Djaja menyebut ciri itu, tidak ditemukan pada jasad Mirna. Menurutnya, berdasarkan hasil pemeriksaan dokter forensik dr. Slamet Purnomo, yang sebelumnya telah dihadirkan Jaksa Penuntut Umum, kondisi tubuh Mirna berwarna kebiruan, bukan merah.
Tapi, tiba-tiba, salah satu hakim anggota, yakni Hakim Binsar Gultom, mengatakan wajah Mirna kemerahan. Pasalnya, dia melihat warna kemerahan tersebut dari foto wajah Mirna yang berada di meja majelis hakim.
"Ini merah di meja saya, wajahnya Mirna," ujarnya dalam persidangan di Pengadilan Negeri Jakarta Pusat, Rabu, 7 September 2016.
Kemudian, salah satu pengacara Jessica, Yudi Wibowo Sukinto, menginterupsi ucapan Binsar.
"Interupsi, yang Mulia. Itu tadi bapak Mirna (Darmawan Salihin) naruh di meja sebelah sidang. Itu bukan bukti yang sah. Yang sah adalah berita acara pemeriksaan dokter Slamet," ujar Yudi.
Mendengar hal ini, ayah Mirna, Edi Darmawan Salihin, yang hadir di sidang dan duduk di kursi pengunjung langsung berdiri.
"Heh Yudi!" teriak Darmawan sambil menunjuk Yudi.
Tapi Yudi tak mengacuhkannya. "Oh ya sudah, ini tidak akan saya kaitkan dengan persidangan," ujar Yudi lagi
Pasca kejadian itu, tak berapa lama kemudian, Darmawan langsung dihampiri aparat kepolisian yang berjaga. Saat di luar ruang sidang, Darmawan mengklarifikasi, dia mengaku kesal karena Djaja sebagai ahli memberikan kesaksian yang membingungkan di persidangan.
"Salah paham saja.
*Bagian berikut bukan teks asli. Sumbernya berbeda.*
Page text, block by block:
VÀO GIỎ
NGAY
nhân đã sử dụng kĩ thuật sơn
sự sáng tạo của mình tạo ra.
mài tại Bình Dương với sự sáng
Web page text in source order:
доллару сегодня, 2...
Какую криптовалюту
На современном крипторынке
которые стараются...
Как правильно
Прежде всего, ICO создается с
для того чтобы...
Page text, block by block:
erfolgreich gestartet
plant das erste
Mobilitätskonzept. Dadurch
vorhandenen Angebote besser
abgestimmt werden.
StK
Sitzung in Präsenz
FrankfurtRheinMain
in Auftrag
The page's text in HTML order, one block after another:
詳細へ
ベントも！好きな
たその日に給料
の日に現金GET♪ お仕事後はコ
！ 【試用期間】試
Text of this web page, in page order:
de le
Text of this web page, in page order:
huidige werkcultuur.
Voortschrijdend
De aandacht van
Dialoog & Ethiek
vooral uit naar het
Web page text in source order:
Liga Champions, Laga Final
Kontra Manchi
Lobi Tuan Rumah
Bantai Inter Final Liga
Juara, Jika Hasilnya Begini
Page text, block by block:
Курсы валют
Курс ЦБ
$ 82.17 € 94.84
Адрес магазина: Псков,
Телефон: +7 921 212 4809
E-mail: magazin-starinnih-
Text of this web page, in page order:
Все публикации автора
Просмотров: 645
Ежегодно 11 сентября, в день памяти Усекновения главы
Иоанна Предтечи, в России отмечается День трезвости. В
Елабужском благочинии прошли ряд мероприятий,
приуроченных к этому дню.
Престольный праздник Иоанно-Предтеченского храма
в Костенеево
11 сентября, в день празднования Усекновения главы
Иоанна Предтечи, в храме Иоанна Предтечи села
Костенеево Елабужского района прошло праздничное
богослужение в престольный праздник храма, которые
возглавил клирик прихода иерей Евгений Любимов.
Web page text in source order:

Saya ditegur saja. Di dalam dia (polisi) suruh saya duduk. Terus, saya bilang apa elu, dia enggak ngerti kalau saya ayah korban," ucap Darmawan.
Setelah Djaja selesai memberikan keterangan. Sidang dilanjutkan dengan menghadirkan ahli kedua, yaitu, dr. Budiawan selaku ahli kimia toksikologi. Namun baru berjalan sebentar, sidang kembali diskors lantaran ada peserta sidang yang ingin ke kamar kecil.
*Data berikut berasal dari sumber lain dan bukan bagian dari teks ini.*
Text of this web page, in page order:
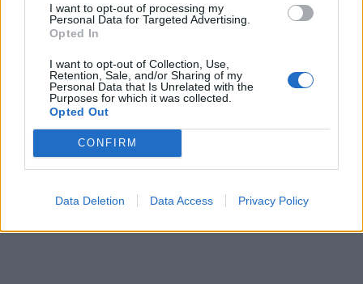
I want to opt-out of processing my
Personal Data for Targeted Advertising.
Opted In
I want to opt-out of Collection, Use,
Retention, Sale, and/or Sharing of my
Personal Data that Is Unrelated with the
Purposes for which it was collected.
Opted Out
CONFIRM
Data Deletion Data Access Privacy Policy
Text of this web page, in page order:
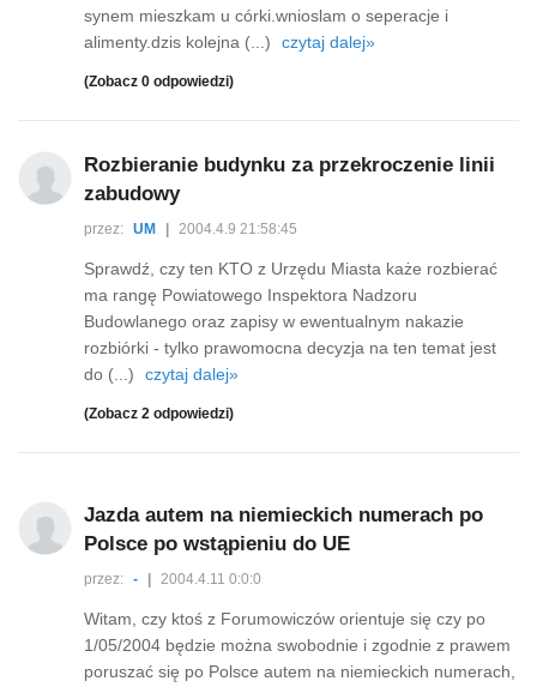
synem mieszkam u córki.wnioslam o seperacje i
alimenty.dzis kolejna (...)
czytaj dalej»
(Zobacz 0 odpowiedzi)
Rozbieranie budynku za przekroczenie linii
zabudowy
przez: UM 2004.4.9 21:58:45
Sprawdź, czy ten KTO z Urzędu Miasta każe rozbierać
ma rangę Powiatowego Inspektora Nadzoru
Budowlanego oraz zapisy w ewentualnym nakazie
rozbiórki - tylko prawomocna decyzja na ten temat jest
do (...)
czytaj dalej»
(Zobacz 2 odpowiedzi)
Jazda autem na niemieckich numerach po
Polsce po wstąpieniu do UE
przez: - 2004.4.11 0:0:0
Witam, czy ktoś z Forumowiczów orientuje się czy po
1/05/2004 będzie można swobodnie i zgodnie z prawem
poruszać się po Polsce autem na niemieckich numerach,
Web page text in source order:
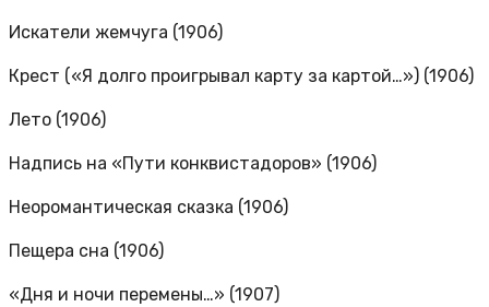
Искатели жемчуга (1906)
Крест («Я долго проигрывал карту за картой…») (1906)
Лето (1906)
Надпись на «Пути конквистадоров» (1906)
Неоромантическая сказка (1906)
Пещера сна (1906)
«Дня и ночи перемены…» (1907)
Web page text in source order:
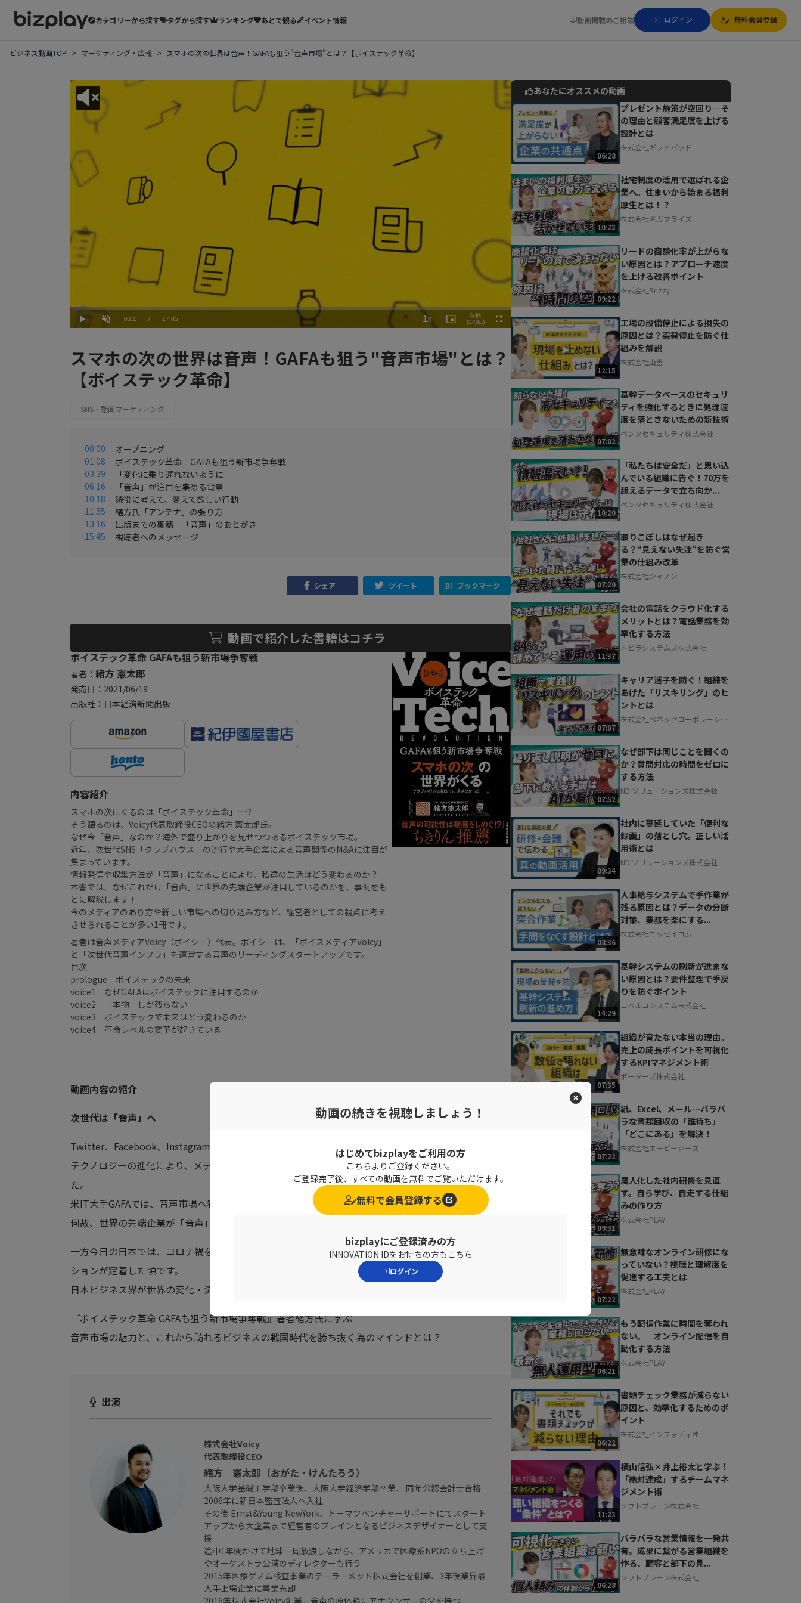
カテゴリーから探す タグから探す ランキング あとで観る イベント情報 動画掲載のご相談 ログイン 無料会員登録
ビジネス動画TOP マーケティング・広報 スマホの次の世界は音声！GAFAも狙う"音声市場"とは？【ボイステック革命】
Play UnmuteCurrent
0:01 / Duration
17:05
Loaded:
3.52%
1x
Rate
Picture-
in-
自動
(540p)
Fullscreen
スマホの次の世界は音声！GAFAも狙う"音声市場"とは？
【ボイステック革命】
SNS・動画マーケティング
00:00
オープニング
01:08
ボイステック革命 GAFAも狙う新市場争奪戦
03:39
「変化に乗り遅れないように」
06:16
「音声」が注目を集める背景
10:18
読後に考えて、変えて欲しい行動
11:55
緒方氏「アンテナ」の張り方
13:16
出版までの裏話 「音声」のあとがき
15:45
視聴者へのメッセージ
シェア ツイート ブックマーク
動画で紹介した書籍はコチラ
ボイステック革命 GAFAも狙う新市場争奪戦
著者： 緒方 憲太郎
発売日：2021/06/19
出版社：日本経済新聞出版
内容紹介
スマホの次にくるのは「ボイステック革命」…!?
そう語るのは、Voicy代表取締役CEOの緒方 憲太郎氏。
なぜ今「音声」なのか？海外で盛り上がりを見せつつあるボイステック市場。
近年、次世代SNS「クラブハウス」の流行や大手企業による音声関係のM&Aに注目が
集まっています。
情報発信や収集方法が「音声」になることにより、私達の生活はどう変わるのか？
本書では、なぜこれだけ「音声」に世界の先端企業が注目しているのかを、事例をも
とに解説します！
今のメディアのあり方や新しい市場への切り込み方など、経営者としての視点に考え
させられることが多い1冊です。
著者は音声メディアVoicy（ボイシー）代表。ボイシーは、「ボイスメディアVoicy」
と「次世代音声インフラ」を運営する音声のリーディングスタートアップです。
目次
prologue ボイステックの未来
voice1 なぜGAFAはボイステックに注目するのか
voice2 「本物」しか残らない
voice3 ボイステックで未来はどう変わるのか
voice4 革命レベルの変革が起きている
動画内容の紹介
次世代は「音声」へ
Twitter、Facebook、Instagram、YouTube、TikTokーー。
テクノロジーの進化により、メディアだけではなく個人による情報発信が当たり前の世界になりまし
た。
米IT大手GAFAでは、音声市場へ狙いを定め投資を始めています。
何故、世界の先端企業が「音声」に注目しているのでしょうか？
一方今日の日本では、コロナ禍を経てリモートワークが普及したことにより、音声によるコミュニケー
ションが定着した頃です。
日本ビジネス界が世界の変化・流行に乗り遅れない為には、どのように行動すれば良いのでしょうか？
『ボイステック革命 GAFAも狙う新市場争奪戦』著者緒方氏に学ぶ
音声市場の魅力と、これから訪れるビジネスの戦国時代を勝ち抜く為のマインドとは？
出演
株式会社Voicy
代表取締役CEO
緒方 憲太郎（おがた・けんたろう）
大阪大学基礎工学部卒業後、大阪大学経済学部卒業、 同年公認会計士合格
2006年に新日本監査法人へ入社
その後 Ernst&Young NewYork、トーマツベンチャーサポートにてスタート
アップから大企業まで経営者のブレインとなるビジネスデザイナーとして支
援
途中1年間かけて地球一周放浪しながら、アメリカで医療系NPOの立ち上げ
やオーケストラ公演のディレクターも行う
2015年医療ゲノム検査事業のテーラーメッド株式会社を創業、3年後業界最
大手上場企業に事業売却
動画でご紹介しているサービスについて
お気軽にご相談・ご質問いただけます！
30秒でお申し込み可能
相談を希望する 無料
あなたにオススメの動画
06:28
プレゼント施策が空回り…そ
の理由と顧客満足度を上げる
設計とは
株式会社ギフトパッド
10:23
社宅制度の活用で選ばれる企
業へ。住まいから始まる福利
厚生とは！？
株式会社ギガプライズ
09:22
リードの商談化率が上がらな
い原因とは？アプローチ速度
を上げる改善ポイント
株式会社Brizzy
12:15
工場の設備停止による損失の
原因とは？突発停止を防ぐ仕
組みを解説
株式会社山善
07:02
基幹データベースのセキュリ
ティを強化するときに処理速
度を落とさないための新技術
ペンタセキュリティ株式会社
10:20
「私たちは安全だ」と思い込
んでいる組織に告ぐ！70万を
超えるデータで立ち向か...
ペンタセキュリティ株式会社
07:20
取りこぼしはなぜ起き
る？“見えない失注”を防ぐ営
業の仕組み改革
株式会社シャノン
11:37
会社の電話をクラウド化する
メリットとは？電話業務を効
率化する方法
トビラシステムズ株式会社
07:07
キャリア迷子を防ぐ！組織を
あげた「リスキリング」のヒ
ントとは
株式会社ベネッセコーポレーショ
07:52
なぜ部下は同じことを聞くの
か？質問対応の時間をゼロに
する方法
NDIソリューションズ株式会社
09:34
社内に蔓延していた「便利な
録画」の落とし穴。正しい活
用術とは
NDIソリューションズ株式会社
08:36
人事給与システムで手作業が
残る原因とは？データの分断
対策、業務を楽にする...
株式会社ニッセイコム
14:29
基幹システムの刷新が進まな
い原因とは？要件整理で手戻
りを防ぐポイント
コベルコシステム株式会社
07:35
組織が育たない本当の理由。
売上の成長ポイントを可視化
するKPIマネジメント術
ポーターズ株式会社
07:22
紙、Excel、メール…バラバ
ラな書類回収の「誰待ち」
「どこにある」を解決！
株式会社エーピーシーズ
09:31
属人化した社内研修を見直
す。自ら学び、自走する仕組
みの作り方
株式会社PLAY
07:22
無意味なオンライン研修にな
っていない？視聴と理解度を
促進する工夫とは
株式会社PLAY
06:21
もう配信作業に時間を奪われ
ない。 オンライン配信を自
動化する方法
株式会社PLAY
06:22
書類チェック業務が減らない
原因と、効率化するためのポ
イント
株式会社インフォディオ
11:23
横山信弘×井上裕太と学ぶ！
「絶対達成」するチームマネ
ジメント術
ソフトブレーン株式会社
06:28
バラバラな営業情報を一発共
有。成果に繋がる営業組織を
作る、顧客と部下の見...
ソフトブレーン株式会社
動画の続きを視聴しましょう！
はじめてbizplayをご利用の方
こちらよりご登録ください。
ご登録完了後、すべての動画を無料でご覧いただけます。
無料で会員登録する
bizplayにご登録済みの方
INNOVATION IDをお持ちの方もこちら
ログイン

Setelah skors dicabut Ketua Majelis Hakim Kisworo, sidang pun bersiap mendengarkan keterangan dr. Budiawan. Namun JPU mengajukan keberatan kalau sidang dilanjutkan sampai tengah malam seperti pada Senin lalu, 5 September 2016. Kala itu, persidangan menghadirkan Beng Beng Ong, ahli patologi forensik dari Universitas Queensland, Brisbane, Australia. Sidang selesai sekitar pukul 01.00 WIB.
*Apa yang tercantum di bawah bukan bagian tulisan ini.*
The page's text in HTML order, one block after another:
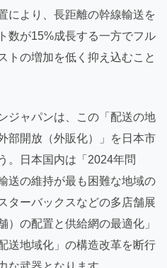
により、長距離の幹線輸送を
数が15%成長する一方でフル
トの増加を低く抑え込むこと
ジャパンは、この「配送の地
部開放（外販化）」を日本市
。日本国内は「2024年問
送の維持が最も困難な地域の
ターバックスなどの多店舗展
）の配置と供給網の最適化」
送地域化」の構造改革を断行
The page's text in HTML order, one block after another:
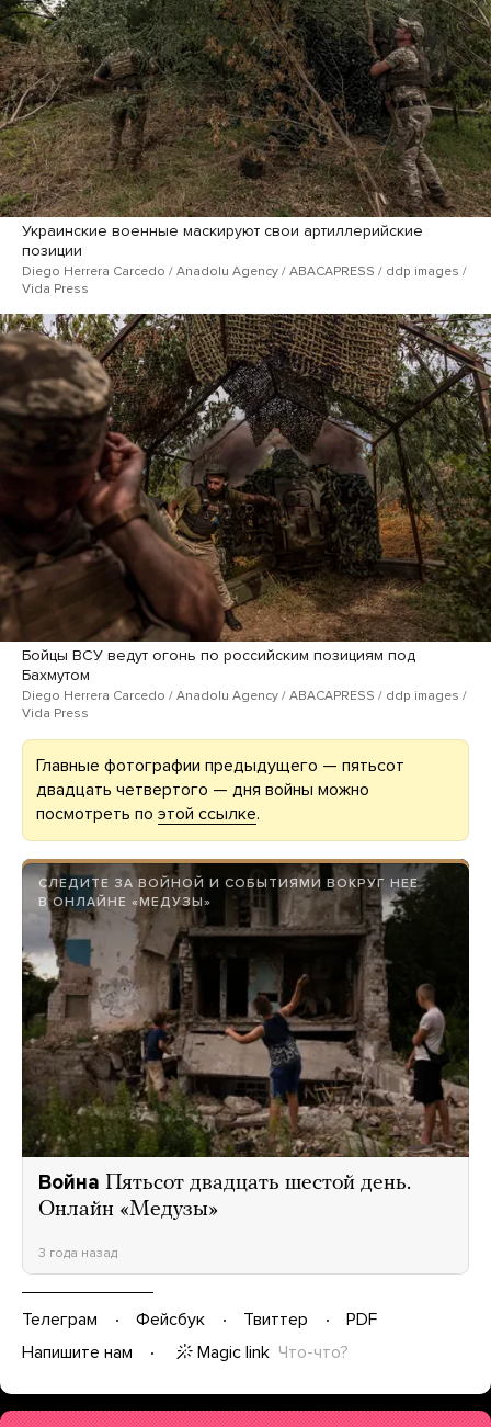
Украинские военные маскируют свои артиллерийские
позиции
Diego Herrera Carcedo / Anadolu Agency / ABACAPRESS / ddp images /
Vida Press
Бойцы ВСУ ведут огонь по российским позициям под
Бахмутом
Diego Herrera Carcedo / Anadolu Agency / ABACAPRESS / ddp images /
Vida Press
Главные фотографии предыдущего — пятьсот
двадцать четвертого — дня войны можно
посмотреть по этой ссылке.
СЛЕДИТЕ ЗА ВОЙНОЙ И СОБЫТИЯМИ ВОКРУГ НЕЕ
В ОНЛАЙНЕ «МЕДУЗЫ»
Война Пятьсот двадцать шестой день.
Онлайн «Медузы»
3 года назад
Телеграм Фейсбук Твиттер
PDF
Напишите нам
Magic link Что-что?
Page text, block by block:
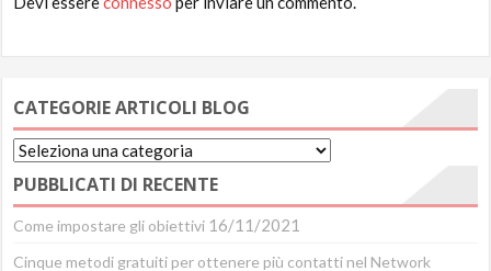
CATEGORIE ARTICOLI BLOG
Categorie
Articoli
Blog
PUBBLICATI DI RECENTE
Come impostare gli obiettivi 16/11/2021
Cinque metodi gratuiti per ottenere più contatti nel Network

Hakim setuju terhadap keberatan JPU, dan memutuskan untuk membatasi sidang sampai pukul 23.00 WIB. Terhadap sikap majelis ini, Ketua tim penasihat hukum terdakwa Jessica Kumala Wongso, Otto Hasibuan, meminta majelis hakim untuk menunda persidangan. Sebab, dia khawatir jika keterangan ahli tidak akan maksimal jika dipotong.
"Setelah mempertimbangkan beberapa hal, ini harus selesai 23.00 WIB, kami mengusulkan sidang ditunda. Namun, sidang ditunda dengan permohonan diberi waktu tambahan satu kali lagi karena saksi kami masih banyak," tutur Otto.
Majelis hakim setuju dengan usulan Otto. "Jadi, sidang ini tidak bisa diteruskan. Kalau diteruskan sampai jam 23.00 WIB, keterangan ahli akan terpotong sehingga tidak maksimal. Maka, majelis sependapat dengan usulan penasehat hukum," ujar Hakim Ketua Kisworo.
Budiawan pun tak keberatan untuk ditunda dan bersedia hadir pada sidang selanjutnya. Majelis hakim kemudian mempersilakan Budiawan meninggalkan ruangan sidang. Kemudian sidang ditutup untuk dilanjutkan kembali Rabu pekan depan, 14 September 2016, dengan agenda mendengarkan keterangan Budiawan yang tertunda hari ini. "Dengan catatan nanti hadir di persidangan Rabu depan, dan sumpah tetap berlaku," kata Kisworo.
Sementara untuk tambahan waktu bagi penasihat hukum untuk menghadirkan saksi karena terjadi penundaan. Kisworo bilang, "Tadi sudah bermusyawarah, tambahan waktu hari Kamis 22 September 2016, kalau besok pagi sudah banyak jadwal sidang yang sudah direncanakan."